Exercise input Block Start

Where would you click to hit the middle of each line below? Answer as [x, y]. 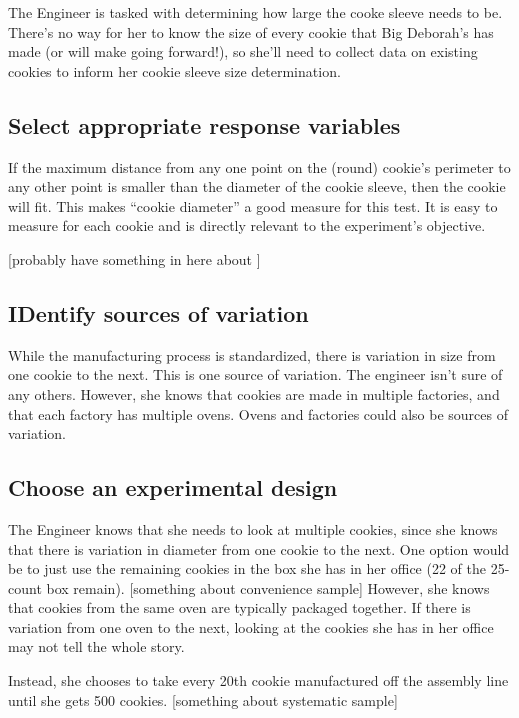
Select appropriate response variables [204, 124]
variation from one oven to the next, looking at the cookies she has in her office [251, 626]
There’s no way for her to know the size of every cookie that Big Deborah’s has [251, 31]
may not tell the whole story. [96, 646]
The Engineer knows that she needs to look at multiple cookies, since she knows [253, 528]
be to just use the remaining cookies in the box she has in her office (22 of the [247, 568]
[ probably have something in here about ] [134, 258]
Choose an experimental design [173, 487]
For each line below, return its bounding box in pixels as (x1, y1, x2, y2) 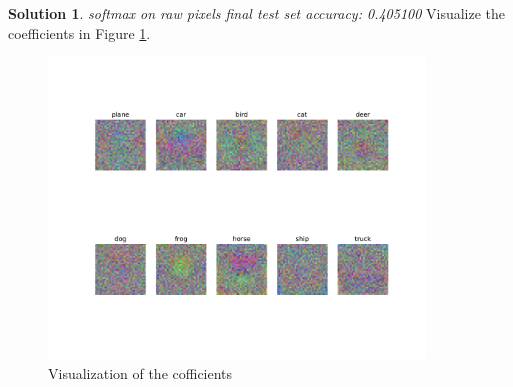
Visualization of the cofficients (48, 363, 233, 384)
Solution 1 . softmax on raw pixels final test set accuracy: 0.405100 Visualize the (8, 3, 506, 23)
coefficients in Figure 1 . (8, 22, 151, 43)
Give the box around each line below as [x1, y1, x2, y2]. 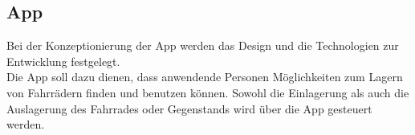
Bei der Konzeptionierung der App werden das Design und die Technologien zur [6, 37, 399, 54]
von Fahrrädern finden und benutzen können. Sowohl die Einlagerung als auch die [6, 84, 409, 100]
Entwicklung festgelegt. [6, 52, 120, 69]
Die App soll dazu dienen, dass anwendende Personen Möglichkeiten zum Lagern [6, 68, 403, 85]
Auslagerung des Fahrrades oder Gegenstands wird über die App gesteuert [6, 100, 372, 117]
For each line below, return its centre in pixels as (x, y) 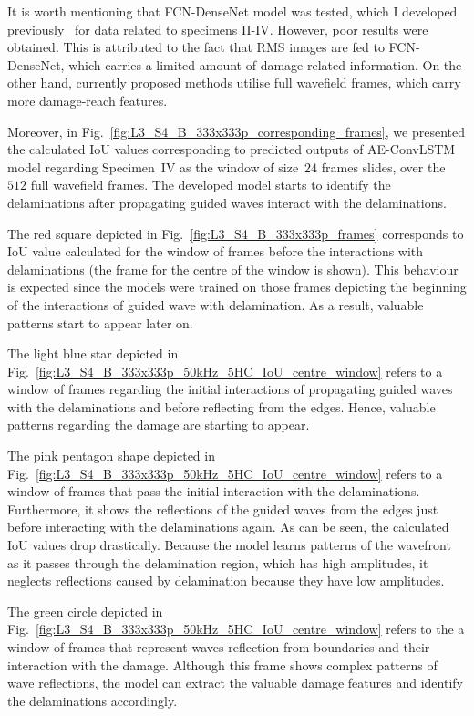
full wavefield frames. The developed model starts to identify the (211, 185)
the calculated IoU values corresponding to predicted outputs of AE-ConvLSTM (232, 149)
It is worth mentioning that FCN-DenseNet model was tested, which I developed (232, 11)
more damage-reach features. (88, 100)
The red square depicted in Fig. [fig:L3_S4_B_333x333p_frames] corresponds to (236, 233)
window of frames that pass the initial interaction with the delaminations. (214, 491)
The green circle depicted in (85, 611)
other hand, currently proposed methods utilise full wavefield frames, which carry (234, 83)
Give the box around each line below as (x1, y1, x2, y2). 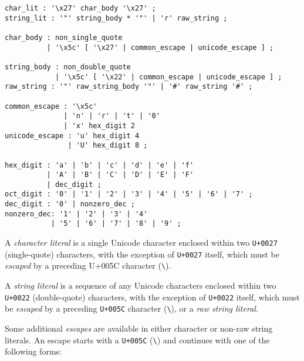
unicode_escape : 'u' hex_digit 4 (5, 131, 140, 140)
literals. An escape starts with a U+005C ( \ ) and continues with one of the (5, 333, 270, 346)
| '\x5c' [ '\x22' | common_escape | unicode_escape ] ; (55, 72, 282, 81)
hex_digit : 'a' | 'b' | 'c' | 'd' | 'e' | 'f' (5, 161, 194, 169)
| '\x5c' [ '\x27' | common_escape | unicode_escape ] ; (46, 43, 274, 52)
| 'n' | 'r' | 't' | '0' (63, 112, 160, 121)
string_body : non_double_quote (5, 62, 131, 71)
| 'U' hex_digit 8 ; (67, 141, 148, 150)
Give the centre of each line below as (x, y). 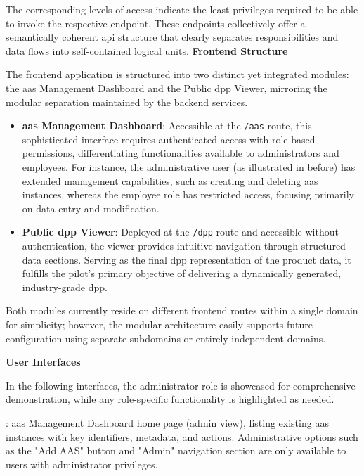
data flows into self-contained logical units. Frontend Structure (147, 50)
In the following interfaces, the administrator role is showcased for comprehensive (181, 385)
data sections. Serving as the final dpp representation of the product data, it (187, 259)
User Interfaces (43, 362)
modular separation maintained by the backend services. (127, 102)
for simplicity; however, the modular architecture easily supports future (159, 324)
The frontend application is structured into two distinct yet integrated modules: (177, 74)
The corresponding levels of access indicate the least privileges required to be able (182, 9)
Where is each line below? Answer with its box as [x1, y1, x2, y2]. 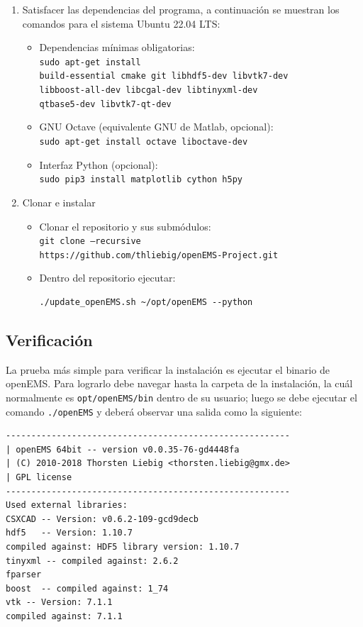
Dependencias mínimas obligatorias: [39, 40, 195, 55]
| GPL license [6, 472, 72, 483]
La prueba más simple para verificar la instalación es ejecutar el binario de [6, 362, 330, 377]
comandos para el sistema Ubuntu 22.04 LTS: [22, 16, 220, 30]
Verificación [6, 328, 93, 350]
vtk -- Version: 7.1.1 [6, 597, 113, 608]
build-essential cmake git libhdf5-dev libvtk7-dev [39, 71, 289, 82]
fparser [6, 570, 42, 580]
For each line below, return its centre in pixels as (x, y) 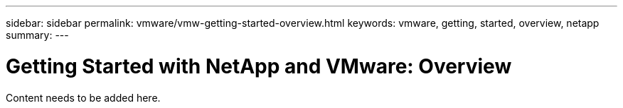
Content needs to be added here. (83, 97)
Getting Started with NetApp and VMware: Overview (259, 66)
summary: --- (37, 35)
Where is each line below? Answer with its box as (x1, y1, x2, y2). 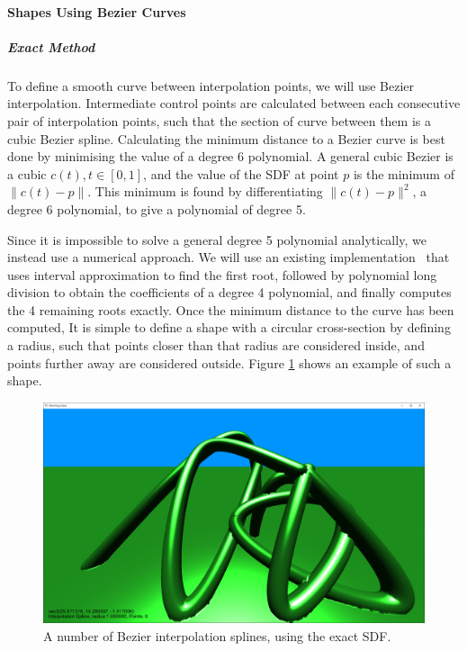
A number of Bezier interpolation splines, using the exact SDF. (43, 626, 391, 645)
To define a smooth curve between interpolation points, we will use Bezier (7, 76, 415, 95)
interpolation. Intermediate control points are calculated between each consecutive (7, 94, 461, 113)
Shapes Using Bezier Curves (7, 2, 186, 21)
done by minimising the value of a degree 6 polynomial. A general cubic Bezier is (7, 147, 454, 166)
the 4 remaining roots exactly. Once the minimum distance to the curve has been (7, 300, 454, 319)
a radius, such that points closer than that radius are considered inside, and (7, 336, 425, 355)
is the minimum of (353, 164, 454, 183)
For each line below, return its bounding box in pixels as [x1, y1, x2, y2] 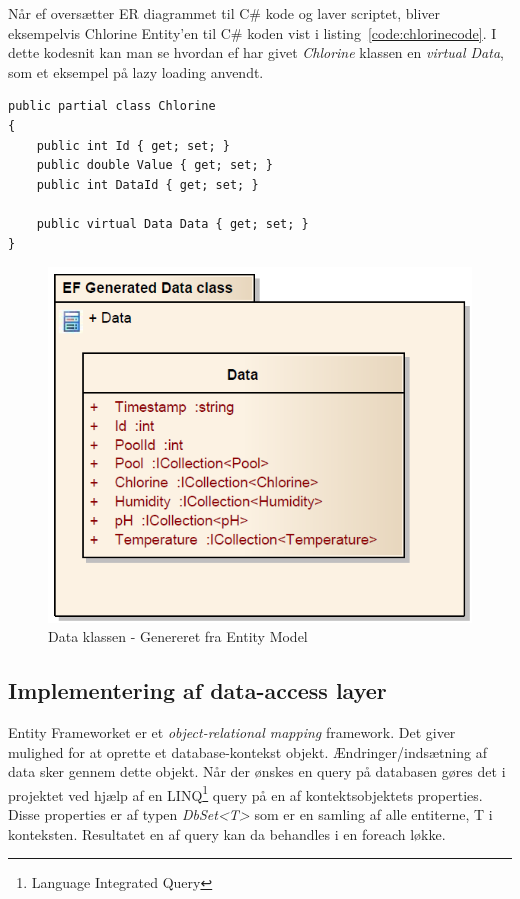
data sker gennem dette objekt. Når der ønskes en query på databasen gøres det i [8, 761, 506, 782]
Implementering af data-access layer [8, 675, 387, 706]
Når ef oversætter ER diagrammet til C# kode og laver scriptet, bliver [8, 3, 441, 23]
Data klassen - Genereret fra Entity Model [48, 626, 308, 647]
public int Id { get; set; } [36, 138, 230, 153]
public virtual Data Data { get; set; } [36, 216, 309, 231]
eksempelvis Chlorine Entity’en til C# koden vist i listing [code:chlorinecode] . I [8, 22, 497, 43]
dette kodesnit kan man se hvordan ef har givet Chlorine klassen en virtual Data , [8, 42, 504, 63]
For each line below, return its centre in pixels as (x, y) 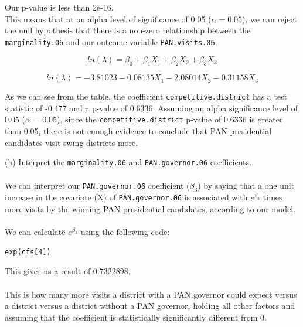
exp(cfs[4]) (28, 252)
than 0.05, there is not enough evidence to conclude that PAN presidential (138, 131)
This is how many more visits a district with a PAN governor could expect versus (151, 294)
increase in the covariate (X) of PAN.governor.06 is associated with (126, 197)
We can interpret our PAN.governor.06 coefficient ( (97, 185)
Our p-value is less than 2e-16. (59, 7)
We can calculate (35, 232)
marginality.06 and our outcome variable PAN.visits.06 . (111, 41)
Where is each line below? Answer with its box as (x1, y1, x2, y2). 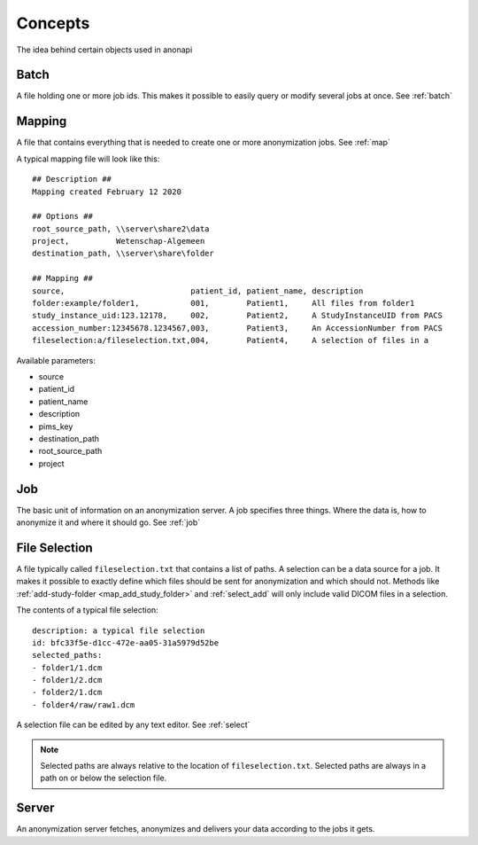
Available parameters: (16, 355, 96, 365)
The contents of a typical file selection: (16, 605, 158, 615)
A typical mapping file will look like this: (16, 153, 160, 164)
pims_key (38, 421, 73, 432)
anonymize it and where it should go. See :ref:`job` (16, 517, 201, 528)
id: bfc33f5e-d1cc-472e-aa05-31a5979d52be (32, 638, 220, 647)
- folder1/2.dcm (32, 675, 103, 685)
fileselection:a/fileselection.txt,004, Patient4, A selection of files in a (32, 335, 429, 346)
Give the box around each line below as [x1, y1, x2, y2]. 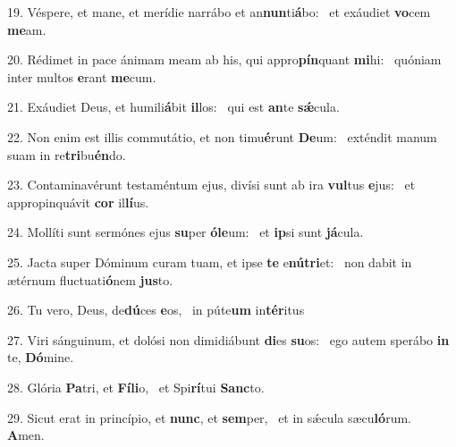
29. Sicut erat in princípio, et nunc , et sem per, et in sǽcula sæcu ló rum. [7, 408, 411, 426]
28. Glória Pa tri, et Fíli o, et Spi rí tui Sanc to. [7, 377, 265, 396]
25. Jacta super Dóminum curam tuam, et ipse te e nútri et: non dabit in [7, 252, 412, 271]
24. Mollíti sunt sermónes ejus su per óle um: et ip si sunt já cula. [7, 223, 364, 241]
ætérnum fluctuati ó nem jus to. [7, 270, 173, 289]
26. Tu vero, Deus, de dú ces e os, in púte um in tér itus [7, 300, 305, 319]
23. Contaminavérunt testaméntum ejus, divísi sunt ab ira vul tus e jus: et [7, 175, 416, 194]
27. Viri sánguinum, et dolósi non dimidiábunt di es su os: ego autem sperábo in [7, 330, 450, 349]
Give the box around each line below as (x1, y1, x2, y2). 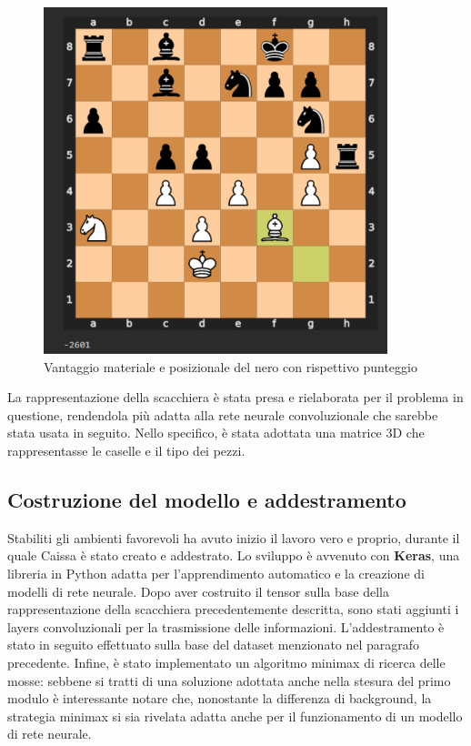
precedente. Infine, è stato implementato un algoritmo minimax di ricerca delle (7, 652, 446, 671)
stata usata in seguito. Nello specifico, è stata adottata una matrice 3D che (7, 423, 425, 442)
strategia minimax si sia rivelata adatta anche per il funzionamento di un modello (7, 706, 463, 725)
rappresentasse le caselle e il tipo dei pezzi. (7, 441, 246, 460)
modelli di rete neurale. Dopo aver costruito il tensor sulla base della (7, 581, 389, 600)
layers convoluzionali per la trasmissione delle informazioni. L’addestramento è (7, 617, 445, 636)
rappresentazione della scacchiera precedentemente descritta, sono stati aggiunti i (7, 600, 459, 619)
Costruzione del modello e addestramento (7, 486, 406, 514)
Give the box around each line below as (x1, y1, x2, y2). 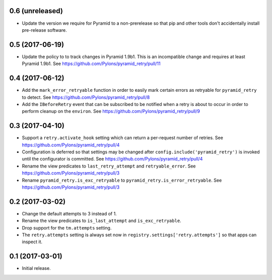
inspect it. (22, 239, 43, 245)
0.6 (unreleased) (9, 7, 63, 15)
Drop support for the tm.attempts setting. (22, 225, 112, 231)
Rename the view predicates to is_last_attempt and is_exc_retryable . (22, 217, 181, 224)
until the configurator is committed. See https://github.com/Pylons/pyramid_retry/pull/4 (22, 156, 203, 162)
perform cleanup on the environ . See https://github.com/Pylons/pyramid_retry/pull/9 (22, 108, 200, 115)
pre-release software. (22, 27, 67, 33)
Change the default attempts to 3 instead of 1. (22, 210, 117, 216)
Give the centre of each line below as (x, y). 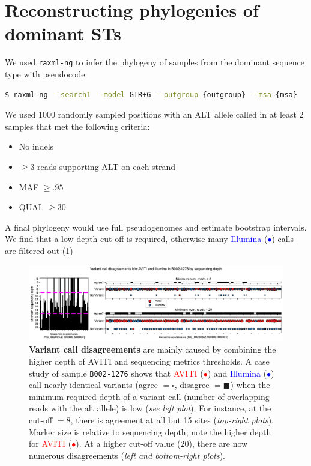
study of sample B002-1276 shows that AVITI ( (116, 373)
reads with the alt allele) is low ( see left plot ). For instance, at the (150, 408)
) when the (250, 385)
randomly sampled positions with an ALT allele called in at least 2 (181, 114)
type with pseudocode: (46, 74)
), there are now (218, 443)
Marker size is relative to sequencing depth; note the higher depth (150, 431)
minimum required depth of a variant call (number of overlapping (149, 396)
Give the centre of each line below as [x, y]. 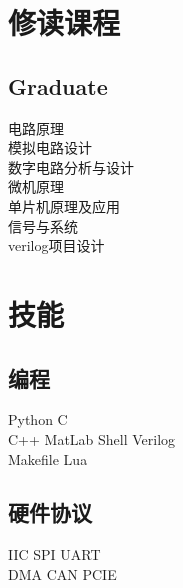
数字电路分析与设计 [71, 166]
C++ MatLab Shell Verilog [92, 438]
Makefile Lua [48, 458]
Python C [38, 419]
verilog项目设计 [56, 245]
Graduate [58, 85]
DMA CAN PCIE [62, 573]
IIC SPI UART [54, 554]
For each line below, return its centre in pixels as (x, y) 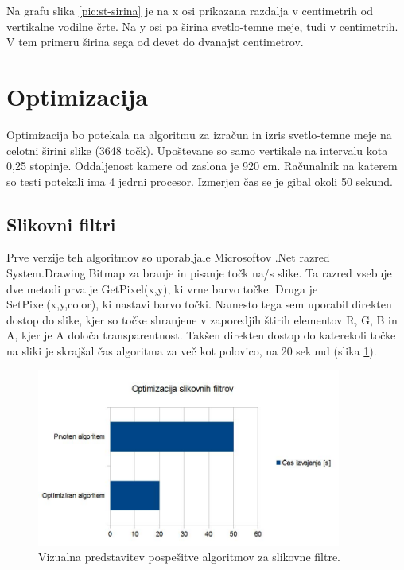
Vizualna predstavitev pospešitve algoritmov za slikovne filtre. (189, 557)
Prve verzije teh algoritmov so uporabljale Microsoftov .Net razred (168, 257)
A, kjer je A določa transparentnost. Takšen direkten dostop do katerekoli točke (201, 335)
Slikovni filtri (61, 224)
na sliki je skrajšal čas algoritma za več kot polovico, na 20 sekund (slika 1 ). (192, 351)
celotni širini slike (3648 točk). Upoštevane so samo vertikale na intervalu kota (197, 150)
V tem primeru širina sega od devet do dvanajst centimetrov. (155, 42)
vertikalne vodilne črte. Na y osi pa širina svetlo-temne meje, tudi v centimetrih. (202, 26)
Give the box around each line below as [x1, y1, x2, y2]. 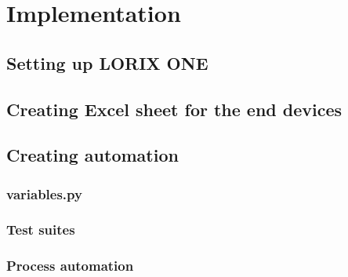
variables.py [6, 184, 82, 203]
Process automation [6, 256, 134, 275]
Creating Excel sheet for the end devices [6, 97, 343, 121]
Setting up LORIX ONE [6, 50, 208, 75]
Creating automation [6, 143, 179, 167]
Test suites [6, 220, 75, 239]
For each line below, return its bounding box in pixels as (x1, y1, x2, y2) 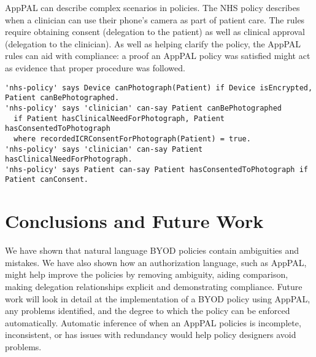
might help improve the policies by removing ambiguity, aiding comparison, (5, 268, 288, 281)
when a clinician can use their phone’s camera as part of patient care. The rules (5, 13, 305, 26)
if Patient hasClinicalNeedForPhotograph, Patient (13, 114, 225, 123)
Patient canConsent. (5, 175, 89, 184)
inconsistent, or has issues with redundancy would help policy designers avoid (5, 328, 296, 341)
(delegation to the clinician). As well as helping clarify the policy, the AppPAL (5, 37, 301, 50)
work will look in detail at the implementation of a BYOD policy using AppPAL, (5, 292, 310, 305)
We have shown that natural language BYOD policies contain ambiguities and (5, 244, 299, 257)
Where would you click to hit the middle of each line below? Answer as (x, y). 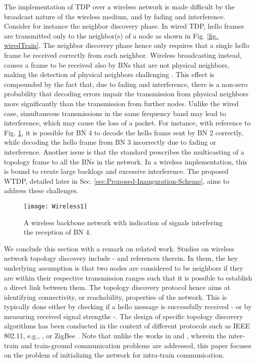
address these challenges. (41, 190)
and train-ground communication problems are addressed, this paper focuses (136, 345)
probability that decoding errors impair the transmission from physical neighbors (126, 94)
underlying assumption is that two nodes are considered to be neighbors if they (124, 267)
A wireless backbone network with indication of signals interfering (123, 222)
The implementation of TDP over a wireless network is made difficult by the (119, 6)
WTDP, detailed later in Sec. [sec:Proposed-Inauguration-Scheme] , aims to (117, 181)
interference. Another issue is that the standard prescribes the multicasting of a (124, 151)
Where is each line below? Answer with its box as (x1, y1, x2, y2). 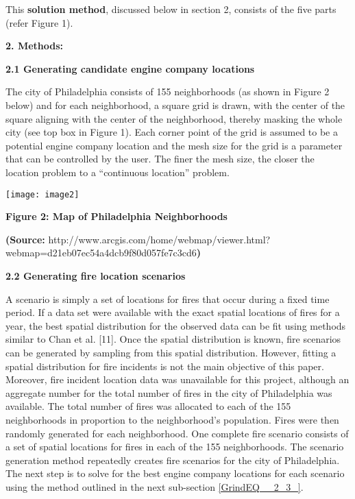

Exercise input Block End

● Exercise goal:
The response must hold only the lines above from the line with "29. Sicut erat" through the line with "26. Tu vero, Deus, de", each copied exactly, both ends kept.

● Exercise output:
29. Sicut erat in princípio, et nunc , et sem per, et in sǽcula sæcu ló rum. [7, 408, 411, 426]
28. Glória Pa tri, et Fíli o, et Spi rí tui Sanc to. [7, 377, 265, 396]
25. Jacta super Dóminum curam tuam, et ipse te e nútri et: non dabit in [7, 252, 412, 271]
24. Mollíti sunt sermónes ejus su per óle um: et ip si sunt já cula. [7, 223, 364, 241]
ætérnum fluctuati ó nem jus to. [7, 270, 173, 289]
26. Tu vero, Deus, de dú ces e os, in púte um in tér itus [7, 300, 305, 319]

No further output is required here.